[Data records]
= Beginning of Section =

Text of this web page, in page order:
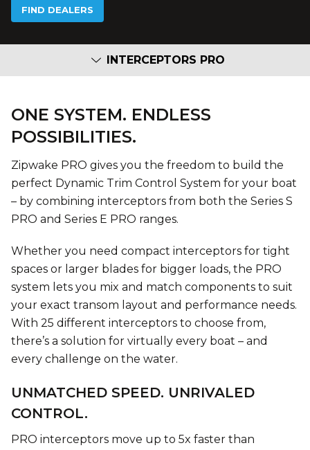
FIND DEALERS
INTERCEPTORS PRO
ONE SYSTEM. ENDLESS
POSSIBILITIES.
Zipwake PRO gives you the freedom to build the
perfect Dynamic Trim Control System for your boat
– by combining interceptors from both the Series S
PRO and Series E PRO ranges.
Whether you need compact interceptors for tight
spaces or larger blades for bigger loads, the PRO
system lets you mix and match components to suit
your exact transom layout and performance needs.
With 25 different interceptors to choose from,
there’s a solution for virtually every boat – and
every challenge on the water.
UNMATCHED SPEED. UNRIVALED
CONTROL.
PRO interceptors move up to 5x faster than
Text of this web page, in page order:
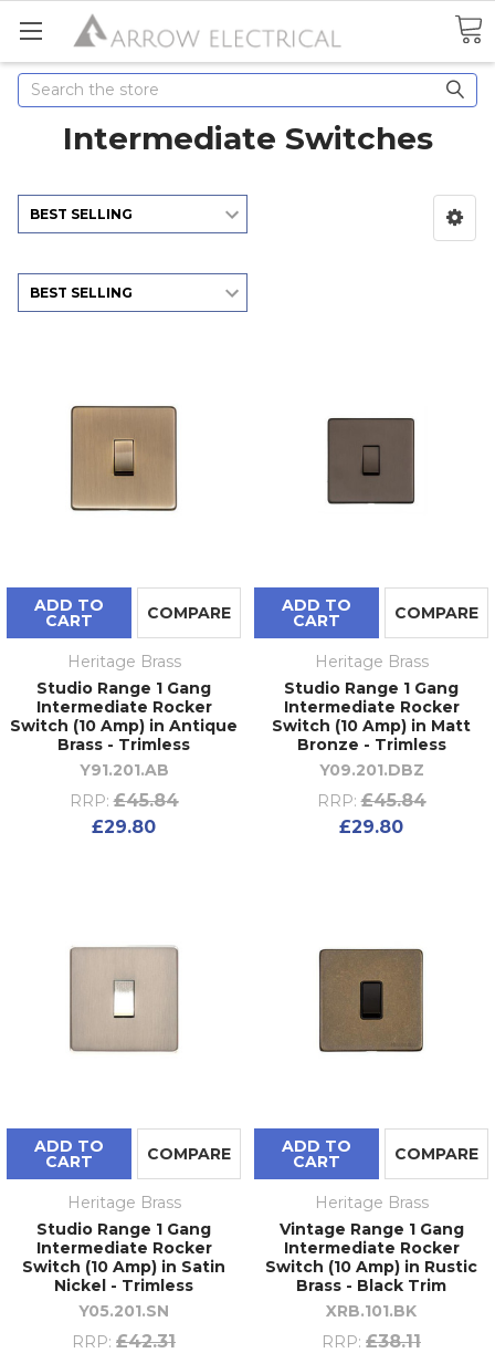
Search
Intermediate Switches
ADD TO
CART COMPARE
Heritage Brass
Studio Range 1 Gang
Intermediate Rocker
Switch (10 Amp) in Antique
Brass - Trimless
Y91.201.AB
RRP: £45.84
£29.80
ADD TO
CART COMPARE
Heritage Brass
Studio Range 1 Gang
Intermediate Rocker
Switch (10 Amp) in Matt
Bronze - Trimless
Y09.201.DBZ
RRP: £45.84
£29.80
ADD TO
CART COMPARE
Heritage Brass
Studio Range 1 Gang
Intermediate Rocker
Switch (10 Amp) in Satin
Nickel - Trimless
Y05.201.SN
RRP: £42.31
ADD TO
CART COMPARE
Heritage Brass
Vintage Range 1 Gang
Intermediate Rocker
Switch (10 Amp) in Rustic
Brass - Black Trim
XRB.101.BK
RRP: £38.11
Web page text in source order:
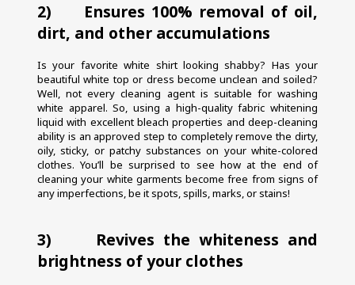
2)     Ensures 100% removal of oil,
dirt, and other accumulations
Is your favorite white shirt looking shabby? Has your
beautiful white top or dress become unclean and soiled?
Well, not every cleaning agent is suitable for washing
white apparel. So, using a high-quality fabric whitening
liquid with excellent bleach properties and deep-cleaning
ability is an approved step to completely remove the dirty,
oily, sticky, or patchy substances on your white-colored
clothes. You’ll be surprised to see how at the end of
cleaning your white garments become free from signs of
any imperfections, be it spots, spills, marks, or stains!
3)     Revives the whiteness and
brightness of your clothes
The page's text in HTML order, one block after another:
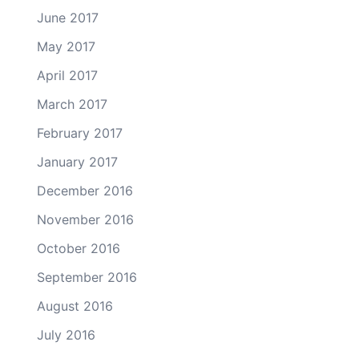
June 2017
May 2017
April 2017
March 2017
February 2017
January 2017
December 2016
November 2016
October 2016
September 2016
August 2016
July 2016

= End of Section =

Work instruction: The stretch to restate runs from the line above containing "system lets you" through the line containing "The page's text". Copy it word for word, ends included, without pictures.

Final answer:
system lets you mix and match components to suit
your exact transom layout and performance needs.
With 25 different interceptors to choose from,
there’s a solution for virtually every boat – and
every challenge on the water.
UNMATCHED SPEED. UNRIVALED
CONTROL.
PRO interceptors move up to 5x faster than
Text of this web page, in page order:
Search
Intermediate Switches
ADD TO
CART COMPARE
Heritage Brass
Studio Range 1 Gang
Intermediate Rocker
Switch (10 Amp) in Antique
Brass - Trimless
Y91.201.AB
RRP: £45.84
£29.80
ADD TO
CART COMPARE
Heritage Brass
Studio Range 1 Gang
Intermediate Rocker
Switch (10 Amp) in Matt
Bronze - Trimless
Y09.201.DBZ
RRP: £45.84
£29.80
ADD TO
CART COMPARE
Heritage Brass
Studio Range 1 Gang
Intermediate Rocker
Switch (10 Amp) in Satin
Nickel - Trimless
Y05.201.SN
RRP: £42.31
ADD TO
CART COMPARE
Heritage Brass
Vintage Range 1 Gang
Intermediate Rocker
Switch (10 Amp) in Rustic
Brass - Black Trim
XRB.101.BK
RRP: £38.11
Web page text in source order:
2)     Ensures 100% removal of oil,
dirt, and other accumulations
Is your favorite white shirt looking shabby? Has your
beautiful white top or dress become unclean and soiled?
Well, not every cleaning agent is suitable for washing
white apparel. So, using a high-quality fabric whitening
liquid with excellent bleach properties and deep-cleaning
ability is an approved step to completely remove the dirty,
oily, sticky, or patchy substances on your white-colored
clothes. You’ll be surprised to see how at the end of
cleaning your white garments become free from signs of
any imperfections, be it spots, spills, marks, or stains!
3)     Revives the whiteness and
brightness of your clothes
The page's text in HTML order, one block after another:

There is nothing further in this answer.